Преинтересный народ эти острожные. Но во всяком случае не желал бы я сыграть с Залесским: ставка очень велика.
Но возвратимся к мыльным пузырям.
Итак, одна из причин «мыльных пузырей» есть желание хоть как-нибудь сократить монотонно-тоскливую жизнь. Все же разнообразие: к следователю начнут водить, в суд, время-то и идет себе, и мозг занять. Ведь дело с чиновными особами ведется, стало поднадуть весьма приятно. Кроме того, есть другая причина «мыльных пузырей»: пройтись лишний раз по городу. Остроги строятся у нас чаще всего на конце базарных площадей, а русский человек не привык обходить «несчастного», что гремя цепью, в сопровождении солдат с ружьями, пробирается через толпу; он знает, каково лишиться воли ненаглядной, знает, что пострадать легко каждому, а потому и не отворачивается от «несчастного» с презрением, а торопливо бежит навстречу к нему, сует ему свою нищенскую копейку. Многие восстают против подобного выражения народной симпатии к острожным. Это нелепо.
Вот идут они печальной вереницей, опустив свои буйные головушки к сырой земле; бойкие ноженьки их сковала железная цепь, черные думы, словно змеи подколодные, точат и сосут их ретивые сердца, плачут по ним малые детушки, покачнулась их хата бревенчатая, поросла травой к ней тропа проторенная, поселилась в ней доля слезная, сиротская.
И бьется простое мужицкое сердце под толстой сермягой, когда встретит эта сермяга печальную вереницу; удержу руки нет, что хочет протянуться к погибшему брату каторжному… Досуг ли тут раздумывать простому человеку о вреде такой помощи? Не на бумаге ведь дело строчится, а сама жизнь проходит, жизнь надломанная, искалеченная, отравленная.
Пишите что хотите, а народ будет подавать осторожному при каждой встрече с ним. И благо, что будет: черство то сердце, что кровью не обливается при этой встрече. Да и вреда-то в том нет, что арестант соберет несколько лишних грошей…
Стало быть, источники «мыльных пузырей» тоска и сбор подаяний.
Но есть и еще причина начала «мыльных пузырей» – причина более грязная: напакостить ближнему. Такого рода мыльные пузыри употребляются больше с арестантами, имеющими состояние. Сидит, например, такой арестант год, сидит другой; человек он не бедный: около него другие острожные увиваются, кто с услугой лезет, кто голубей ловит да продает, кто иное дело мастерит, и перепадет иной раз лишняя копейка в острожный карман. Выходит скоро такому арестанту решение, проведают о том острожные… ну, тут ухо держи востро богатый, а то затянут дело острожные так, что всплачешься: ведь у нас по совокупности преступлений судят.
Содержался в остроге некто Войцехович, человек очень состоятельный.
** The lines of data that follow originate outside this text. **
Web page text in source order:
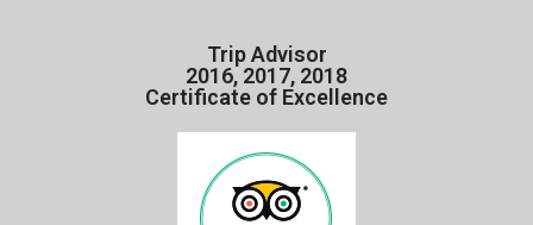
Trip Advisor
2016, 2017, 2018
Certificate of Excellence
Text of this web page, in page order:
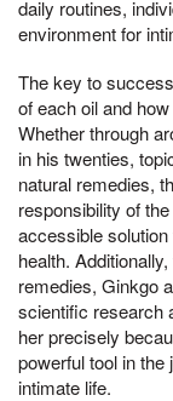
daily routines,
environment for
The key to
of each oil and
Whether through
in his twenties,
natural remedies,
responsibility of
accessible
health.
remedies, Ginkgo
scientific research
her precisely
powerful tool in
intimate life.
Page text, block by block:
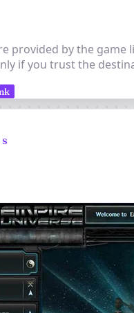
provided by the game
if you trust the
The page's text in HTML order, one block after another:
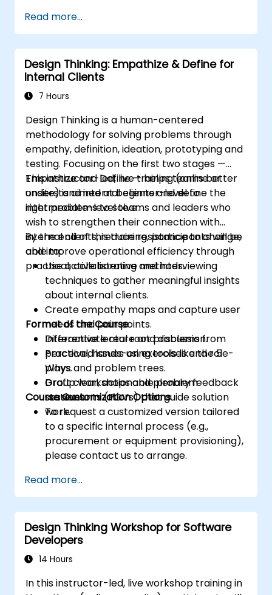
Read more...
Design Thinking: Empathize & Define for
Internal Clients
7 Hours
Design Thinking is a human-centered
methodology for solving problems through
empathy, definition, ideation, prototyping and
testing. Focusing on the first two stages —
Empathize and Define — helps teams better
understand internal clients and define the
right problems to solve.
This instructor-led, live training (online or
onsite) is aimed at beginner-level to
intermediate-level teams and leaders who
wish to strengthen their connection with
internal clients, reduce resistance to change,
and improve operational efficiency through
practical, collaborative methods.
By the end of this training, participants will be
able to:
Use active listening and interviewing
techniques to gather meaningful insights
about internal clients.
Create empathy maps and capture user
needs and pain points.
Differentiate real root problems from
perceived issues using tools like the 5
Whys and problem trees.
Draft clear, actionable problem
statements (POVs) that guide solution
work.
Format of the Course
Interactive lecture and discussion.
Practical, hands-on exercises and role-
plays.
Group workshops and plenary feedback
sessions.
Course Customization Options
To request a customized version tailored
to a specific internal process (e.g.,
procurement or equipment provisioning),
please contact us to arrange.
Read more...
Design Thinking Workshop for Software
Developers
14 Hours
In this instructor-led, live workshop training in
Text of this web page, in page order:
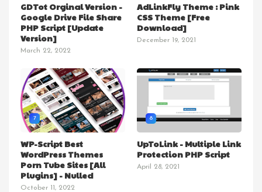
GDTot Orginal Version -
Google Drive File Share
PHP Script [Update
Version]
March 22, 2022
AdLinkFly Theme : Pink
CSS Theme [Free
Download]
December 19, 2021
7
WP-Script Best
WordPress Themes
Porn Tube Sites [All
Plugins] - Nulled
October 11, 2022
8
UpToLink - Multiple Link
Protection PHP Script
April 28, 2021
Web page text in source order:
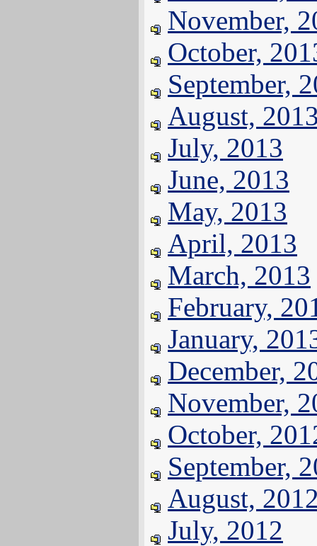
November,
October,
September,
August,
July, 2013
June, 2013
May, 2013
April, 2013
March, 2013
February,
January,
December,
November,
October,
September,
August,
July, 2012
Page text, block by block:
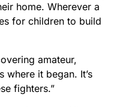
home. Wherever a
for children to build
amateur,
where it began. It’s
fighters.”

На свободе он был страшный буян, около дома его проходу не было; всякие штуки выделывал, да деньгами потом откупался. Только раз навернулся на такое дело, что и откупиться-то было нельзя: засадили в острог. В нашем же остроге содержался другой арестант, по прозванию Антошка Егоза. Какого рода-племени был Антошка Егоза, никто не знал; когда его спрашивали об этом любопытном предмете, так он отвечал, что родился он под болотной кочкой от стрекозы, а прозвал его Антошкой мужичишка-проходимец. Бродяжничал он, Антошка, от той самой поры, как себя стал помнить, прошел он все страны и близкие, и дальние, останавливаясь у добрых людей, имена которых припомнить не может, «где день, где ночь, а где и целый год». Парень был умный Антошка, глаза его во все стороны так и бегали, точно насквозь все хотели видеть; знал Антошка много, в особенности мастер был под чужие руки подписываться: возьмет бывало ассигнацию, да так для шутки все подписи с нее и выведает; ни за что не узнаешь, которая подпись фальшивая, которая настоящая. Мало того, что руками мастер был Антошка писать, ногами – и то писал.
Вот этот-то Антошка Егоза и залез в душу Войцеховичу, так залез, точно околдовал. Неразлучными все ходят.
Да и Антошка-то будто переродился, совсем благородный стал в благородной компании, не узнаешь, что из бродяг: держит себя так солидно, у Войцеховича книжки берет, читает их, о важных материях разговоры ведет. Острожные смотрят на Антошку да зубы скалят, лизоблюдом дворянским зовут, а Антошке и горя мало (огрызаться или обругать кого он и сам был не промах); с Войцеховичем он и обедает, и чаи распивает, втихомолку и водки хватит. Словом, Антошке около Войцеховича не житье было, а масленица. Дело Войцеховича тянулось долго и стоило недешево; наконец, прописывают ему, что скоро и оно кончится, и что его, Войцеховича, в подозрении только оставляют. Показал Войцехович письмо это Антошке другу. Обрадовался Антошка, точно малое дитя, свободе, предстоящей покровителю. Дня через два после этого приходит Антошка к Войцеховичу и просит у него 25 рублей. Денег ли не было у Войцеховича, или пожалел он их, только отказал Антошке.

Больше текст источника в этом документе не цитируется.